# Fahrer für Fotoshooting gesucht / Fulda



## strucky69 (17. Januar 2008)

Hi,
ich suche Biker aus der nähe von Fulda die Lust hätte sich mal von mir ablichten zu lassen. Bin ziemlich neu auf dem Gebiet der Aktionfotografie und würde mich gern mal an ein paar Shoots von Bikern versuchen. Stelle mir da was im Bereich Downhill oder Freeride vor. Habe schon ein bisschen Erfahrung mit Skateboard und Snowboardpics......wie gesagt ein bisschen !
Also Jungs und Mädels...meldet euch, würde mich freuen........Christoph


----------



## Lockedup90 (17. Januar 2008)

Hi also ich würde mich zur Verfügung stellen. Fahre Downhill. Am Samstag hat nen Freund von mir auch nen paar Foto's von mir geschossen mit seiner SLR.
Habt ihr ne Strecke in Fulda oder wo würdest du das gerne durchführen??


----------



## MTB-News.de




----------



## Hopi (17. Januar 2008)

Wäre vielleicht ganz gut wenn Du wie es üblich ist mal einige Arbeitsproben zeigen würdest. Da Du ja nach eigener Aussage schon Skateboard-Aufnahmen hast.


----------



## strucky69 (18. Januar 2008)

Guten Morgen,
wie gesagt ich stecke da noch in den Kinderschuhen und hab da noch nicht so wirklich viel Erfahrung, da ich selbst mehr vom Snowboarden kommen und auch noch nicht so lange in Fulda wohne kenne ich hier leider keinen einzigen Biker bzw irgendwelche guten Bikespots, ich kann mir vorstellen das es vielleicht an der Wasserkuppe und Umgebung die ein oder andere gute Strecke geben wird. Also falls jemand mal Lust hat mich mitzunehmen oder sich als Versuchsobjekt zur Verfügung zu stellen.....würde mich freuen.

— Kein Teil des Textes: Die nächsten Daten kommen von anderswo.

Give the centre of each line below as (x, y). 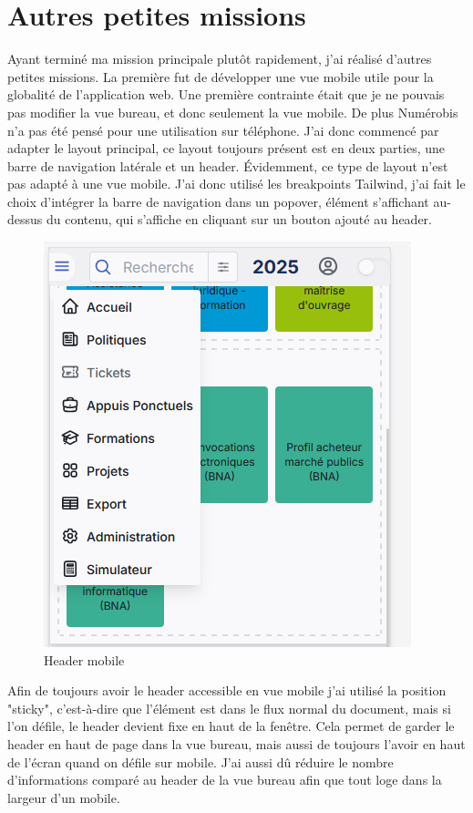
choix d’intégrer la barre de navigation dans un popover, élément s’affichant (218, 201)
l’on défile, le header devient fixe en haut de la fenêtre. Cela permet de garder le (231, 726)
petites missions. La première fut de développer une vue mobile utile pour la (221, 76)
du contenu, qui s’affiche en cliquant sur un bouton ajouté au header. (239, 219)
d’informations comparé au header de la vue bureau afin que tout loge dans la (225, 780)
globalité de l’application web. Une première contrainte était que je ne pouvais (226, 94)
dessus (25, 219)
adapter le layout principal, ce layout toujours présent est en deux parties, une (226, 148)

@lockdup 90.....schon mal vielen Dank, wir könnten das bei euch machen und könnte mir ja dabei auch gleich ein paar Tips von deinem Kumpel geben lassen.

Einen kleinen Eindruck über meine ersten Fotoversuche........lichtgallery.de

Gruß Christoph


----------



## Lockedup90 (28. Januar 2008)

Also die Foto's sind mal sehr nice. Also gib bescheid wann du lust und Zeit hast und ich stehe zur Verfügung.


----------



## strucky69 (29. Januar 2008)

schön das sie dir gefallen, würde gern mal was im Bikebereich versuchen, stelle mir was bei dämmerung und dann mit blitzen vor, habt ihr auch rampen über die ihr springt ? macht natürlich von der aktion auch eine menge her 

gruß
Christoph


----------



## Lockedup90 (29. Januar 2008)

h3h3 natürlich haben wir "Rampen" sonst wär das ja nicht richtiges Downhill sag ich mal.
Also kann mir bei Dämmerung auch schöne Foto's vorstellen muss halt nur sehen ob ich dann noch genug sehe!!


----------



## brooklyn333 (1. Februar 2008)

hi ....wo kann man denn hier in fulda Downhill fahren , wohne noch nicht so lange  hier


----------



## Lockedup90 (1. Februar 2008)

Also komme nicht aus Fulda, wenn du das denkst!!


----------



## marvin2111 (18. März 2008)

die bilder sind aber echt geil... also wenn du mal schöne shoots machen willst da könnte ich dir nur sagen bikepark winterberg wenn der wieder offen hat dann haste da jede menge möglichkeiten..

MfG marvin


----------



## bootsfd (28. Juni 2008)

also ich war mit ne kumpel vor ne wochen am florenberg da kann man ein ein paar nice fotos machen und es ist direkt fulda


----------



## MTB-News.de




----------



## L0cke (29. Juni 2008)

Also in Fulda gibts so richtig eig nichts, ein guter Dh track gibt es in Vacha und 7 km weiter nach Bad Salzungen, aber das ist schon weiter weg.
Singeltrailaction kann doch auch geil sein, oder ist das zu "wenig"


----------



## Horseslider (13. Dezember 2008)

strucky69 schrieb:


> Hi,
> ich suche Biker aus der nähe von Fulda die Lust hätte sich mal von mir ablichten zu lassen. Bin ziemlich neu auf dem Gebiet der Aktionfotografie und würde mich gern mal an ein paar Shoots von Bikern versuchen. Stelle mir da was im Bereich Downhill oder Freeride vor. Habe schon ein bisschen Erfahrung mit Skateboard und Snowboardpics......wie gesagt ein bisschen !
> Also Jungs und Mädels...meldet euch, würde mich freuen........Christoph



hallo melde mich mal deine anzeige ist ja schon etwas älter mal sehen ob das noch egal ist grus Wolfgang


----------